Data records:
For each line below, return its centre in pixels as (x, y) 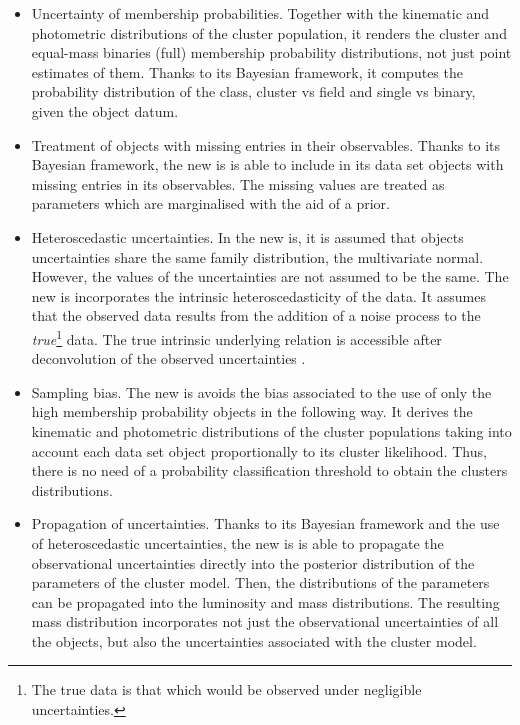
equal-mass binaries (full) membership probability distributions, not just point (271, 52)
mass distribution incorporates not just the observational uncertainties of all (265, 621)
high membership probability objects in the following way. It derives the (252, 411)
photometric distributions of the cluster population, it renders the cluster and (269, 32)
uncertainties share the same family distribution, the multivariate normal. (257, 256)
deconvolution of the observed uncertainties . (168, 358)
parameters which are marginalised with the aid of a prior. (210, 203)
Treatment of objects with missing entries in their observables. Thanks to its (265, 144)
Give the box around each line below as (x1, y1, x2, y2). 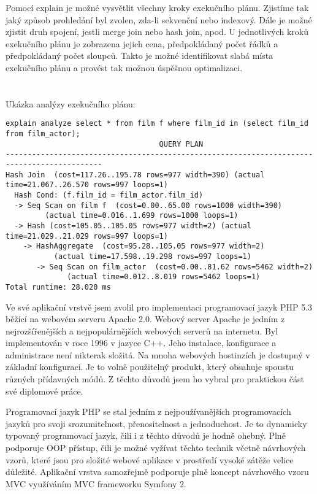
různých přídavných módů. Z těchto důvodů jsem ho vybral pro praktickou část (6, 372, 304, 385)
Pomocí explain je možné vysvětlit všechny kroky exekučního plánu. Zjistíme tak (6, 1, 309, 14)
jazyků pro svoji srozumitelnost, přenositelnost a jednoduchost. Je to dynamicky (6, 417, 307, 430)
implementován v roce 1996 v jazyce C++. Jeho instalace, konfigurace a (6, 336, 277, 349)
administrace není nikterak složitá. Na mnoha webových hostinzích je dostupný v (6, 348, 310, 361)
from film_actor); (6, 129, 80, 138)
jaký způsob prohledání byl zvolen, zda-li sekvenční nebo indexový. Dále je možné (6, 13, 312, 26)
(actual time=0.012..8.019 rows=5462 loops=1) (67, 272, 261, 282)
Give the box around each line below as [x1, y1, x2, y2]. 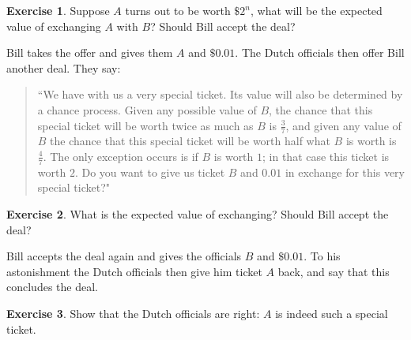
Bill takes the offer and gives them [6, 44, 173, 61]
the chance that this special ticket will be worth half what [50, 133, 330, 149]
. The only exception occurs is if [43, 148, 198, 164]
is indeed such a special [275, 305, 388, 321]
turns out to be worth [125, 2, 231, 18]
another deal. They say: [6, 59, 121, 76]
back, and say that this [277, 263, 390, 279]
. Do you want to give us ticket [74, 163, 225, 180]
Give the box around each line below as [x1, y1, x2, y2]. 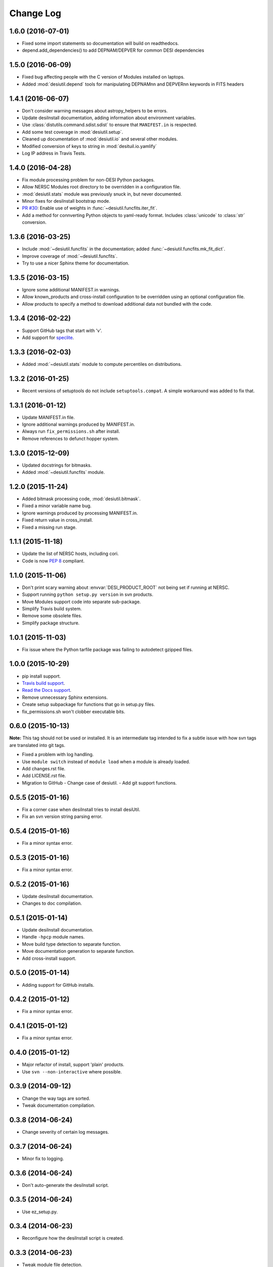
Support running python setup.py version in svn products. [22, 591, 154, 598]
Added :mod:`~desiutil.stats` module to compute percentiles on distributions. [22, 361, 182, 367]
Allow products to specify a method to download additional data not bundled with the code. [22, 301, 212, 307]
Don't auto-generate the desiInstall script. [22, 1182, 109, 1188]
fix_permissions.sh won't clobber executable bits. [22, 709, 125, 715]
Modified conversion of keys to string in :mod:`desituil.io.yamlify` [22, 143, 157, 149]
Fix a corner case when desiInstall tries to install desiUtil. [22, 806, 141, 812]
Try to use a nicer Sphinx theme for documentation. [22, 260, 129, 266]
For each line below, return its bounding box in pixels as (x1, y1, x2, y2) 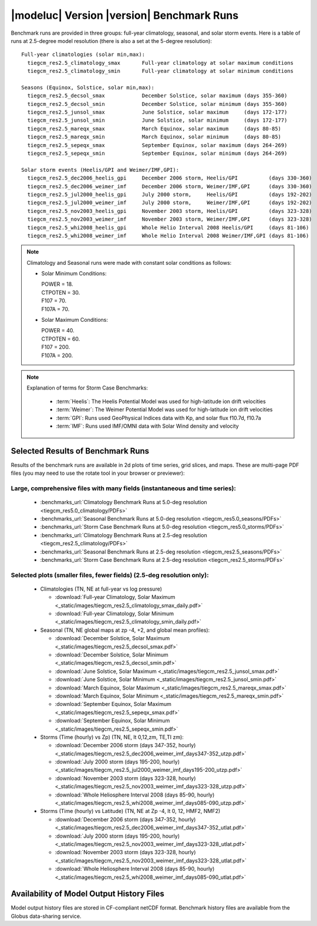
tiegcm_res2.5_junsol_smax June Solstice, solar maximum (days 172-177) (27, 109, 288, 116)
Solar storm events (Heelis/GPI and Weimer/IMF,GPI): (21, 166, 179, 173)
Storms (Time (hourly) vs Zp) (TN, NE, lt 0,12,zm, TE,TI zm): (40, 733, 184, 741)
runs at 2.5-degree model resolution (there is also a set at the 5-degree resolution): (11, 37, 213, 44)
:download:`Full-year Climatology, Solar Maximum (55, 594, 176, 601)
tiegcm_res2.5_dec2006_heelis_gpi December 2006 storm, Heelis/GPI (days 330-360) (27, 175, 312, 182)
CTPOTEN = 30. (41, 289, 80, 296)
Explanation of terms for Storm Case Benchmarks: (26, 384, 148, 391)
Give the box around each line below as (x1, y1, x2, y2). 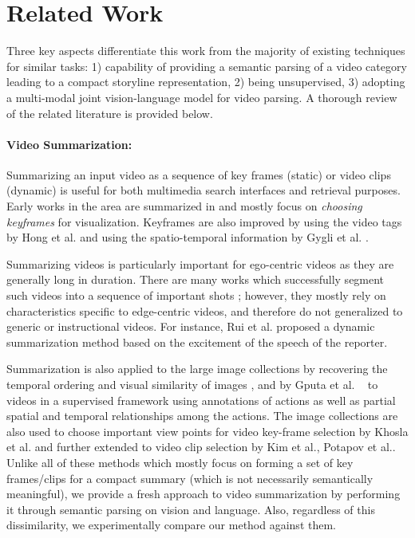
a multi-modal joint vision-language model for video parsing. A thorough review (6, 88, 397, 105)
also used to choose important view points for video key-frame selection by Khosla (6, 422, 409, 439)
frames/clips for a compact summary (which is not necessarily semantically (6, 469, 373, 486)
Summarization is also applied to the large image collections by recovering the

EXERCISE
Find every line in the records that has the word "also". Copy those lines.

SOLUTION TO THE PROBLEM
runs at 2.5-degree model resolution (there is also a set at the 5-degree resolution): (11, 37, 213, 44)
also used to choose important view points for video key-frame selection by Khosla (6, 422, 409, 439)
Summarization is also applied to the large image collections by recovering the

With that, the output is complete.